Maydena Enduro Jam 2022 | Laid back racing and a chance to earn EWS points

After the Enduro World Series announced its triumphant return to Australia would be postponed until 2023, Maydena Bike Park decided to fill the gap in its event schedule with a unique take on enduro racing. Combining the format of a jam session and a gravity enduro, Maydena’s Enduro Jam is scheduled for March 25-27; there’s racing, live music, a BBQ and a whip off.

Oh, and did we mention there is also $10,000 AUD in prizes up for grabs, and the event is an EWS qualifier!

Maydena Enduro Jam
Maydena Enduro Jam will be racing on the mountain for three days, with unlimited laps and a laid-back atmosphere.

The racing format

Like any enduro, there will be multiple timed descents each rider will need to complete. The difference here is there’s no pressure to lay down a race run first go, and riders can pack in as many laps as their body can handle during the racing window.
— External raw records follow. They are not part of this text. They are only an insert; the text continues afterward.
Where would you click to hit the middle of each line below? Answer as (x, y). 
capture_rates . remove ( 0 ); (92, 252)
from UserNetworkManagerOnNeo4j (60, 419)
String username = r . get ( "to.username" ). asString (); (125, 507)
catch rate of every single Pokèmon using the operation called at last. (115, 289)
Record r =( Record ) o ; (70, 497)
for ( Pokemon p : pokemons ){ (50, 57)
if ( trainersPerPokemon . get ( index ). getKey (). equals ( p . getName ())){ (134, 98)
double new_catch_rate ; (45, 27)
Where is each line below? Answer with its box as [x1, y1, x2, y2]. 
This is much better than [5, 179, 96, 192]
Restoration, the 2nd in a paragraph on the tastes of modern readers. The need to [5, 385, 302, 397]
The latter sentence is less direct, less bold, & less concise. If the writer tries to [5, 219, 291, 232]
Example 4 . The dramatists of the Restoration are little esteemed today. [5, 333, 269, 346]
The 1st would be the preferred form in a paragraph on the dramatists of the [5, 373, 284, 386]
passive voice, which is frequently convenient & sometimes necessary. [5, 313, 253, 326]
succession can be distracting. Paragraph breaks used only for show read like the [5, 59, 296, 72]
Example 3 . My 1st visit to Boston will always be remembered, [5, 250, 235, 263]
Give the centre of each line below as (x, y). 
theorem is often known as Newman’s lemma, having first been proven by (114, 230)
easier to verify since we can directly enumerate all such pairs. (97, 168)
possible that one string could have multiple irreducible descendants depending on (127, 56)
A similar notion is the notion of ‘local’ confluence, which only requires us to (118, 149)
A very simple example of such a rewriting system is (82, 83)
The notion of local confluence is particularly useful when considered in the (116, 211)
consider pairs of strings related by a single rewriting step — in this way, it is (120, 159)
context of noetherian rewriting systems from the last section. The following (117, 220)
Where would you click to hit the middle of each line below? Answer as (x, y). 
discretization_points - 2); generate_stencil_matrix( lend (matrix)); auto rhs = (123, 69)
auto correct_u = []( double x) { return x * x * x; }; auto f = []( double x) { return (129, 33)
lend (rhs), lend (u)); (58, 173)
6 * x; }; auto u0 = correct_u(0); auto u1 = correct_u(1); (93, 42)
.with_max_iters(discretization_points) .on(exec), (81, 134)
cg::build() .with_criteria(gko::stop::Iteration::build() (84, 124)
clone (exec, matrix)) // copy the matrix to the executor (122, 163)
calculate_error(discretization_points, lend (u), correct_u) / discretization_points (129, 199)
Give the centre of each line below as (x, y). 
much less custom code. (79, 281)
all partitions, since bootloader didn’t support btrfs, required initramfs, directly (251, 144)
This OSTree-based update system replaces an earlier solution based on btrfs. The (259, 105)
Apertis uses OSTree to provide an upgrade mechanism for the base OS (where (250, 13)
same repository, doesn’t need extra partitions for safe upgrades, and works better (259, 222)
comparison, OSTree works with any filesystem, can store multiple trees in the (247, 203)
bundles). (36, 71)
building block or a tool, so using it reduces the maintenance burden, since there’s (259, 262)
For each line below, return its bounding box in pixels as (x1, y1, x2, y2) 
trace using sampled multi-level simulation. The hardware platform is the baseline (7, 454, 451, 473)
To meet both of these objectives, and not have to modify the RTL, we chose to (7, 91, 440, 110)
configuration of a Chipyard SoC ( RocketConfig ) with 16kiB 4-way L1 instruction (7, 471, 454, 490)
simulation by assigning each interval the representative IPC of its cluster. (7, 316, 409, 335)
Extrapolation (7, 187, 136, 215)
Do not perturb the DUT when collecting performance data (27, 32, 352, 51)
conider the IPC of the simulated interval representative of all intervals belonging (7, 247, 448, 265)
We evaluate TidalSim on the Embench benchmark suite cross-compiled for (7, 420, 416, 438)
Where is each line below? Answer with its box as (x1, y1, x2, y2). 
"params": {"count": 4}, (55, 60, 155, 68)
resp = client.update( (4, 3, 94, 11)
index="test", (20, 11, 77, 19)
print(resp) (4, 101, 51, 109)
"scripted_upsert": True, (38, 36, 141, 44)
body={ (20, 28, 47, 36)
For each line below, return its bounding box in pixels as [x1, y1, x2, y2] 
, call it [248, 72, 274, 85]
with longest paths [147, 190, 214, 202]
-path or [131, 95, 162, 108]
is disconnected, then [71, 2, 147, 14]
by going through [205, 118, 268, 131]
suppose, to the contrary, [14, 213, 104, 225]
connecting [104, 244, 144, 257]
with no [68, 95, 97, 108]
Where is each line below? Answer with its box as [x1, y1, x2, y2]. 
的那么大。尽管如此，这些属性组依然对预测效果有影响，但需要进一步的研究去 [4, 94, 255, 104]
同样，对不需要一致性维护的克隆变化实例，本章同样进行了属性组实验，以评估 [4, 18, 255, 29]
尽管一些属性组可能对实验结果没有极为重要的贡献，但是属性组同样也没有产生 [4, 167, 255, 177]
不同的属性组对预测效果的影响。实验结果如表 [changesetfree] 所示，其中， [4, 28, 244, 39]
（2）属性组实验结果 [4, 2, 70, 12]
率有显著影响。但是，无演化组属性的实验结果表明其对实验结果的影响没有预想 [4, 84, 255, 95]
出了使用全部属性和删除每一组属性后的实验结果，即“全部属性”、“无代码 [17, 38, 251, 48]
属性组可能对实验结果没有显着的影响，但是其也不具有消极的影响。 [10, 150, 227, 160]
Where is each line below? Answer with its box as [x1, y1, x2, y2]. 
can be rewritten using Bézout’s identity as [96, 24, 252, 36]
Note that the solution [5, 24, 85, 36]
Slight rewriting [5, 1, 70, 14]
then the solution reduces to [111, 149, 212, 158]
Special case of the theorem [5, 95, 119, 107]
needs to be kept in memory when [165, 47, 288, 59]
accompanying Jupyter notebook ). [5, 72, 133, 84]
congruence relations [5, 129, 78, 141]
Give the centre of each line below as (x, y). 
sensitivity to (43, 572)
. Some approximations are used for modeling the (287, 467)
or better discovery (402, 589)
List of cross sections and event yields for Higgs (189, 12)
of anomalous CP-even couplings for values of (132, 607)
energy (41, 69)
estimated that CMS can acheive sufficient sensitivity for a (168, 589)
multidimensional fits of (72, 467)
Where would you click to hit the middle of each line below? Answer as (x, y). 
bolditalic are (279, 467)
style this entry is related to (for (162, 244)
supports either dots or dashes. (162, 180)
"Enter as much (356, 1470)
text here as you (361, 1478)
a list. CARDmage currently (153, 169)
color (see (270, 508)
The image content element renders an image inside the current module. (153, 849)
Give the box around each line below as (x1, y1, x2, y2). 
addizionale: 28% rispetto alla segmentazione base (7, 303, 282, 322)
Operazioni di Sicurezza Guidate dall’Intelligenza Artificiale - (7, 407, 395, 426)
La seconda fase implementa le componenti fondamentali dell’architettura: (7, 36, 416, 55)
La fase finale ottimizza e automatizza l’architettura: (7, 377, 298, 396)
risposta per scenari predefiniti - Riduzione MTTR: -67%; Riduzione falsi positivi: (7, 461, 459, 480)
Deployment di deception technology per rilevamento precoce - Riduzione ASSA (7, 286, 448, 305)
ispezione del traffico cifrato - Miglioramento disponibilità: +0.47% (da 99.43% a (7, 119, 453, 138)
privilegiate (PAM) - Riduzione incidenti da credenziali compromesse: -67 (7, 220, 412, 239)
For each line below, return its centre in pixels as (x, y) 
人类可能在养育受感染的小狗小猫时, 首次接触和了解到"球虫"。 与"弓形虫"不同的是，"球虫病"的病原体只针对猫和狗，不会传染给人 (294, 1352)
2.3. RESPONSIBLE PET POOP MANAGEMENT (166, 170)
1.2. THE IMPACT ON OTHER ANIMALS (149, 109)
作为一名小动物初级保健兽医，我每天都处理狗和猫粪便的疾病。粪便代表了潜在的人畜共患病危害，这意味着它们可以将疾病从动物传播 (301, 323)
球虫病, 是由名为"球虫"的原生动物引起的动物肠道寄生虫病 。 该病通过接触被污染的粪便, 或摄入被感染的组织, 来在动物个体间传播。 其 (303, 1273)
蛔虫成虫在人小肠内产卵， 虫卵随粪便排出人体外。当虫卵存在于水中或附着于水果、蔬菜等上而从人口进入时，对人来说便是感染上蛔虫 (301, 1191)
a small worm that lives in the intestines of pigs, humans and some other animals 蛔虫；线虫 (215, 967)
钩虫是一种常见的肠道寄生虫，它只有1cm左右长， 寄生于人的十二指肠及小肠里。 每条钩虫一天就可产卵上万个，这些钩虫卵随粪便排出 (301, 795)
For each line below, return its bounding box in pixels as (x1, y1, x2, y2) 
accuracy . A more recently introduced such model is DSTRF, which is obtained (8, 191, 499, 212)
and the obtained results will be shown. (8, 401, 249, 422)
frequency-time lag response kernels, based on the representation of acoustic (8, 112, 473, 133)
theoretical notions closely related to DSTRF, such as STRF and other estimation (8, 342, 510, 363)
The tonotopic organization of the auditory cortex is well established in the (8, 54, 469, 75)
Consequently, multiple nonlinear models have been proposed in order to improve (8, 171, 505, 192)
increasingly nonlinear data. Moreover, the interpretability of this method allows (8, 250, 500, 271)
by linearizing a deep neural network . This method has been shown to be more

“We’ll set three racecourses each day, most of which will include multiple combinations of trails. We’ll use intermediate (blue square) and advanced (black diamond) trails for the Open Jam and an additional double black diamond trail for the Pro Jam,” says Maydena head honcho Simon French.

“It’s more of a social format, and you can basically hang out and ride whichever course you want, as many times as you want, over the day,” he says.

With so much time to dial in your race run, there’s no need to worry about bonking on the liaison back to the top because shuttles will be running all day. Only the fastest time on each stage will count towards your overall time so that you can race at your leisure.

The format isn’t entirely unique and loosely follows a similar modus-operandi to Thredbo’s SuperEnduro. Still, with over 70 trails on the mountain, Enduro Jam can feature more than one course each day.

The final shuttle will head up the mountain at 4 pm sharp, and the awards ceremony and leaders jersey presentation will happen at 5:30 pm.

Despite the cruisy racing atmosphere, the enduro jam is also an EWS qualifier, meaning there are series points up for grabs.

There is a sizeable prize purse up for grabs, and the event also presents the opportunity to earn some EWS points.


Open and Pro Jam

Maydena can be pretty intimidating and is home to some of the country’s most challenging and technical trails, and with that there are two racing categories — the Open Jam and Pro Jam.

The Open Jam will feature two stages per day and only take riders down the bike park’s blue and black trails. There will undoubtedly be a few challenges along the way — it is a race after all — but we expect confident intermediate riders will be able to handle what’s thrown their way and then have time to dial in their lines throughout the day.

“The idea is there will be a timing system set up on all the courses throughout the day, and riders can just log as many laps as they want, with only the fastest lap progressing through as their time for the day.”

According to French, the Open Jam would be suitable for intermediate riders and will only include blues and single black diamond courses.

The Pro Jam will happen on the same two stages as the Open Jam, but with an additional course that follows some of Maydena’s properly rowdy trails. French tells us these are be the very trails that EWS riders would have come up against had the event gone ahead this year.

“The Pro Jam allows us to use some of the more advanced trails we have not raced before. In addition, by separating a pro category, we can include some trails that are a little more daunting and stretch the upper end of the field without excluding the rest of the race field,” says French.

With the Open category only having two stages each day and a six-and a half-hour window to put down your fastest time, it also means there will be ample opportunities to take a detour and make your way to the Pro course to watch the best gravity enduro racers in the country do their thing at Maydena.

The Pro Jam will feature an additional stage down some of Maydena’s species trails. French tells us these stages will be the same that would have been debuted at the EWS.

Both the Open and Pro Jam will have men’s and women’s age group categories from U13 all the way up to 50+.

While this event came to fruition this year because the EWS was postponed, French also tells Flow that it won’t be a one-off, and Maydena will be investing the time and effort to grow the Endro Jam in the coming years.

The course

With the event coming up this weekend, Maydena has revealed what trails will be used for both the Open and Pro Jams.

Friday, March 25

Saturday, March 26

Sunday, March 27

Kids and Sample Jam

From the Wilderness Trail to some of Maydena’s most challenging trail, the Enduro Jam a ton of variety into what looks to be a pretty rad weekend of racing.

The whip off

After the rider presentations, the spotlight will move to the dirt jumps for a whip off on Saturday evening. Again, it’s a tried and true format; the rider who gets the closest to 90-degrees wins — there will undoubtedly be some perpendicular bikes and big crashes.

At the same time, the bike park will fire up the BBQ and make sure the cold drinks are flowing, and Tassie artist Pete Cornelius will be playing a live set in the base area.

Entries for Maydena Enduro Jam are open now; pop on over to the Maydena website to register.

Whip offs are always a great event to do some heckling, especially when you throw in a BBQ, beers and some live music — is there a better way to spend a Saturday evening? We can’t think of one.